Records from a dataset
--------------------------------------------------
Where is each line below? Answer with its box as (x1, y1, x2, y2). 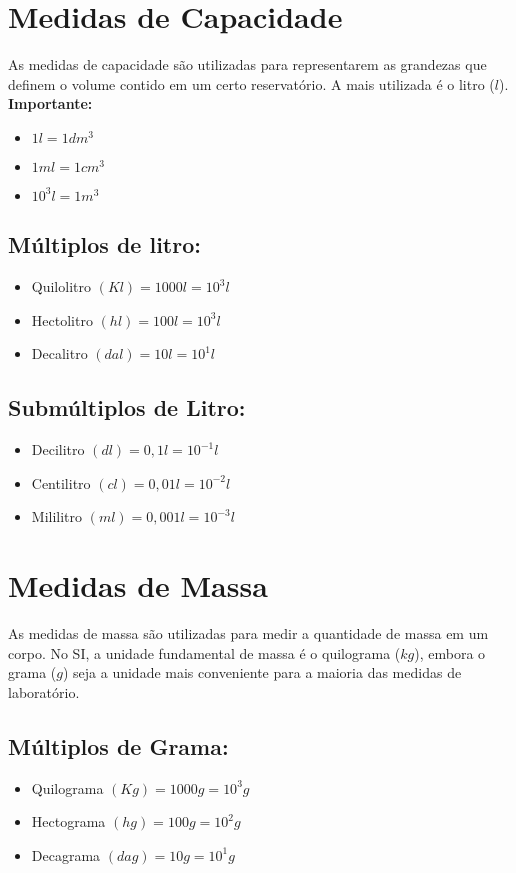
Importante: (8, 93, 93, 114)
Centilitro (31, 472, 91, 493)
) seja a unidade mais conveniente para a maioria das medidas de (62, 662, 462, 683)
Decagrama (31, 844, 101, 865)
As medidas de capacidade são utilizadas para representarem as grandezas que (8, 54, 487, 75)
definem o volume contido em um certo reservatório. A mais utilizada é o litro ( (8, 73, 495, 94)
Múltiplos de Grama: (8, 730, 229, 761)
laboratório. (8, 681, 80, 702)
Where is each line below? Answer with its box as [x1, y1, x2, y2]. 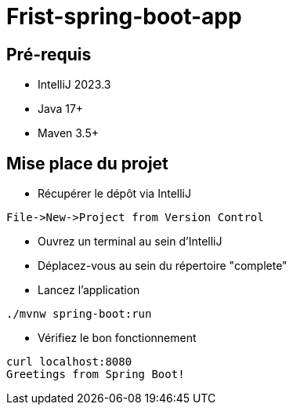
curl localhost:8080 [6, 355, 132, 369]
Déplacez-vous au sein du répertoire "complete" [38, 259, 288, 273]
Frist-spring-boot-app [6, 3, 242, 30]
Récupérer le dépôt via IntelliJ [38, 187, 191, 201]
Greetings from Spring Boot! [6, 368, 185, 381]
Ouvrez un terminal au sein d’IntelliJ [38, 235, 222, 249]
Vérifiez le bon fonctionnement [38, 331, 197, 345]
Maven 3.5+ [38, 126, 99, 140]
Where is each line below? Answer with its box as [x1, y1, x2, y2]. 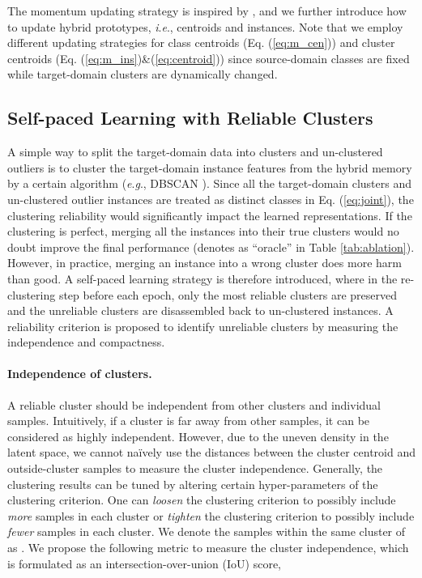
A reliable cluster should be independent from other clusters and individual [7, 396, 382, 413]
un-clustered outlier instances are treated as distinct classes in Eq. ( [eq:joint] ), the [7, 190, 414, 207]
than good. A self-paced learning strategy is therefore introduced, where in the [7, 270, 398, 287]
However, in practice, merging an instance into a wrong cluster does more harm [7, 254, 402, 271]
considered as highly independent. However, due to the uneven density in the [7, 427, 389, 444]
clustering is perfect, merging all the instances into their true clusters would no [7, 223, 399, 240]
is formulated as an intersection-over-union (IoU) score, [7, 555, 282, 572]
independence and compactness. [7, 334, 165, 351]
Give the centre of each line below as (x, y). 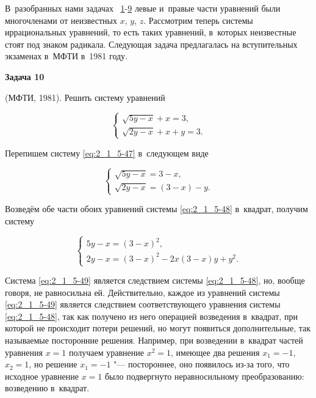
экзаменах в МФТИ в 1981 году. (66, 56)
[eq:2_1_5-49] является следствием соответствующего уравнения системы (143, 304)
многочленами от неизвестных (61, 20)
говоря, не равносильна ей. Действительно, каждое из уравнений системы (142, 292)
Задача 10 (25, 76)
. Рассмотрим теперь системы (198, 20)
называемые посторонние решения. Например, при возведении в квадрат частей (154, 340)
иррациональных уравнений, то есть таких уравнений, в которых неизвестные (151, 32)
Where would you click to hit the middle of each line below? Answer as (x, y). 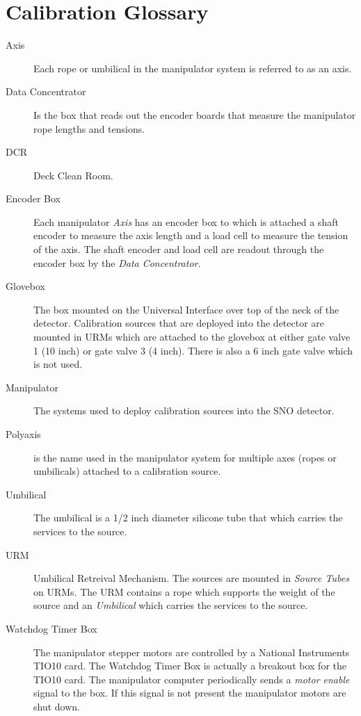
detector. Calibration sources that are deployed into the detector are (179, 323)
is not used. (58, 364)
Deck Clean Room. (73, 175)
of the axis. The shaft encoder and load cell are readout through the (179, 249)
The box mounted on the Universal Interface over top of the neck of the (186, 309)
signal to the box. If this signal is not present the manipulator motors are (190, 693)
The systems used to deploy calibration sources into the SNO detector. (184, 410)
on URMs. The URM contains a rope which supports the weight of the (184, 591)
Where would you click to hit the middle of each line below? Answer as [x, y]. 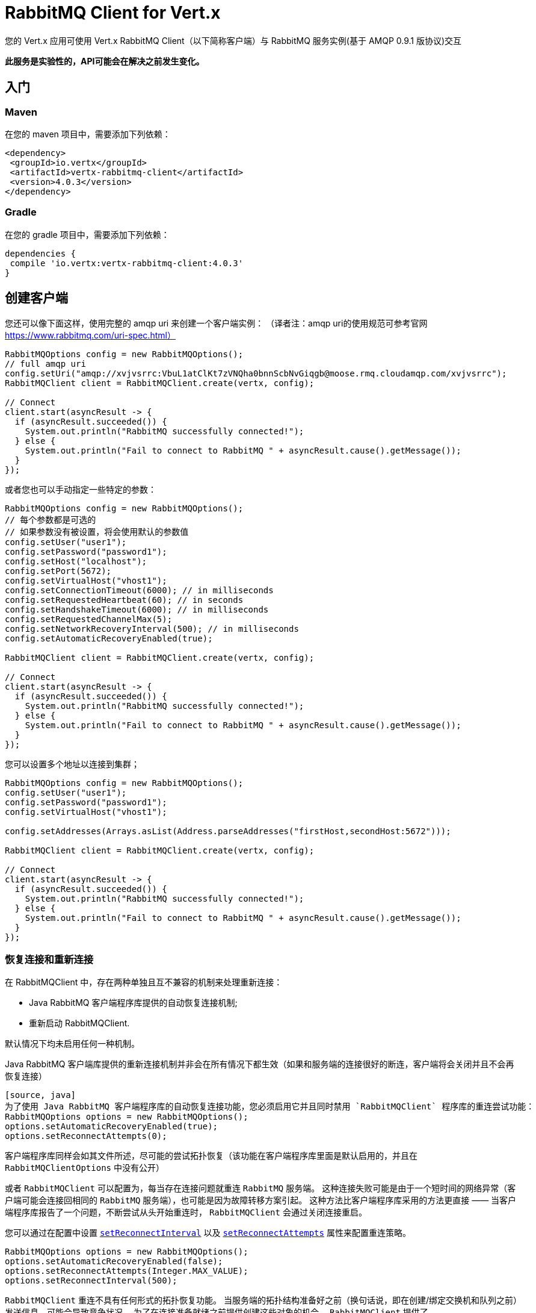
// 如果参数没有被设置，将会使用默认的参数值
--------------------------------------------------
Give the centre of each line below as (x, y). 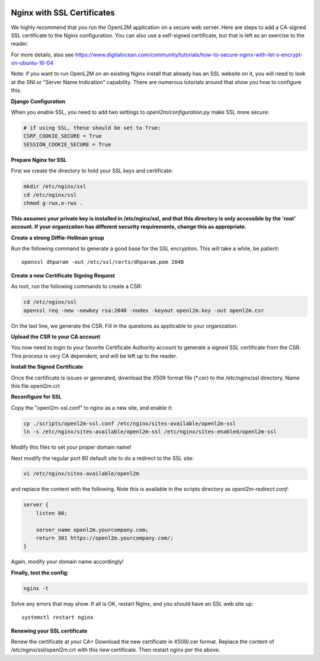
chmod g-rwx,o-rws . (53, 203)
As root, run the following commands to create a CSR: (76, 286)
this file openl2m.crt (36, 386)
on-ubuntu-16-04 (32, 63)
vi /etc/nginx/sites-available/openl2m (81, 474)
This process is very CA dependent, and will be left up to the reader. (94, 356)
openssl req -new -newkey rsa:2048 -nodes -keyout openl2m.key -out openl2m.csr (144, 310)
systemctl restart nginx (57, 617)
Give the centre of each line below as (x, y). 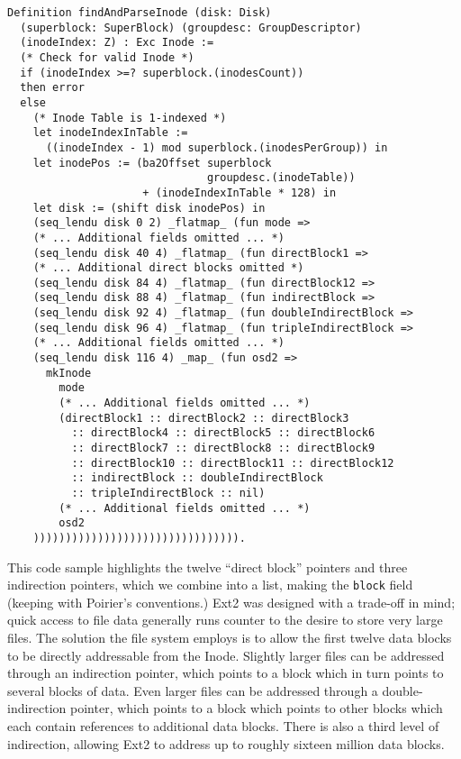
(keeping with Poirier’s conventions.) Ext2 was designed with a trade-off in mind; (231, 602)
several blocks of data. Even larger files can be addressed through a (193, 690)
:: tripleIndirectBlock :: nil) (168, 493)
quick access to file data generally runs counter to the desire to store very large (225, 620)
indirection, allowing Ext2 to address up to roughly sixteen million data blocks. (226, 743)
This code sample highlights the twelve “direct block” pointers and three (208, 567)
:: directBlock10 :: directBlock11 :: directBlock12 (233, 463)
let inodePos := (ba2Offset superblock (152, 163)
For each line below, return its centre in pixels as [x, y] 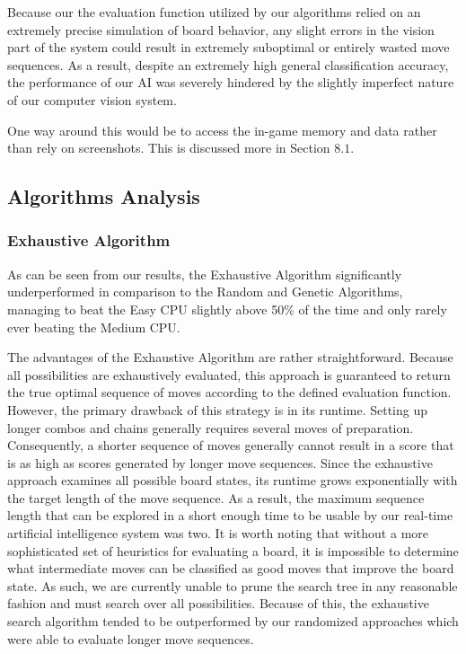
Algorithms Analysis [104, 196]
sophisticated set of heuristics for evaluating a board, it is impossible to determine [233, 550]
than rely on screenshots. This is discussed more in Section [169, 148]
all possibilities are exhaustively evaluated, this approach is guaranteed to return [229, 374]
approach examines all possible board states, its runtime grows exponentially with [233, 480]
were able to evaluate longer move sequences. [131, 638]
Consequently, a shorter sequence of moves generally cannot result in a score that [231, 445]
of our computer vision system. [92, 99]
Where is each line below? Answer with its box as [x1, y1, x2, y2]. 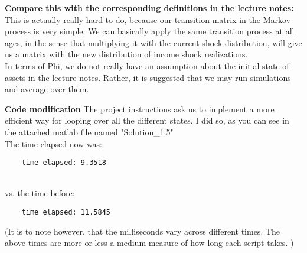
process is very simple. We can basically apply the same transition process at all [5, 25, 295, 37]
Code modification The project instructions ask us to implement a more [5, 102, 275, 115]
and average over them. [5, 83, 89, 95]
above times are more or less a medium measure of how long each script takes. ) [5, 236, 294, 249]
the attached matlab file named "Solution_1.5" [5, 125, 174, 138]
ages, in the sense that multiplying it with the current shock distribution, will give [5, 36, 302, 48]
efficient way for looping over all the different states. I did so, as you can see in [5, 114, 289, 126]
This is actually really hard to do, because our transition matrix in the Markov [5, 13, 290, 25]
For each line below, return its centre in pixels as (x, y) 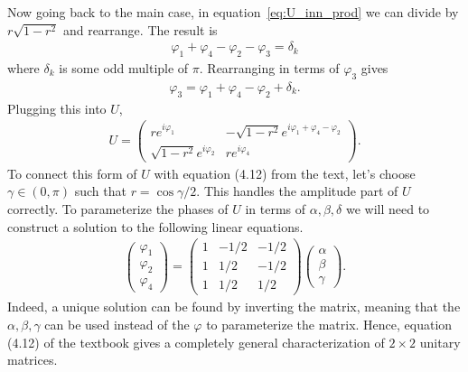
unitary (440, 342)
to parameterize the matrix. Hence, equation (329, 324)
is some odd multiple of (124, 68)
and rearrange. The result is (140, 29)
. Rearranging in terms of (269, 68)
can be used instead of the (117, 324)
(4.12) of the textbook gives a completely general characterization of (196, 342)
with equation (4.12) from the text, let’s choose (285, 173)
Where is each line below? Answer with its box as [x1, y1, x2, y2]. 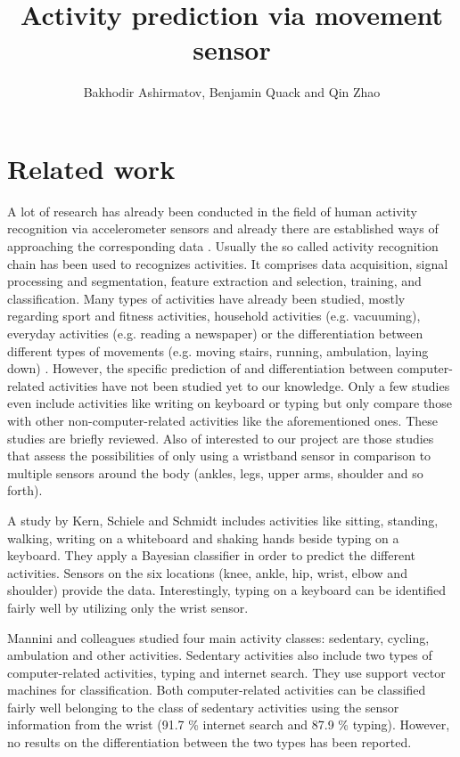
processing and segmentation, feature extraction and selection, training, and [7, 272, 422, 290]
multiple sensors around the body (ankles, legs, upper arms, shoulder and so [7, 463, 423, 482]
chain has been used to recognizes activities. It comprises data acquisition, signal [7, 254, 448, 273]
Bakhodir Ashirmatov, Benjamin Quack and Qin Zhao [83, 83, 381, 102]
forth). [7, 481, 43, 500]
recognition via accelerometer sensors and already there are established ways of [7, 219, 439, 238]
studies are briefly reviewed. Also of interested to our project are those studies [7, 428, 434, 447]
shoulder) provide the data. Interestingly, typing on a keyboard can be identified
--------------------------------------------------
PROBLEM DETAILS
Read the records above. Show each line that has the string "IntelliJ".

WRITTEN SOLUTION
Récupérer le dépôt via IntelliJ [38, 187, 191, 201]
Ouvrez un terminal au sein d’IntelliJ [38, 235, 222, 249]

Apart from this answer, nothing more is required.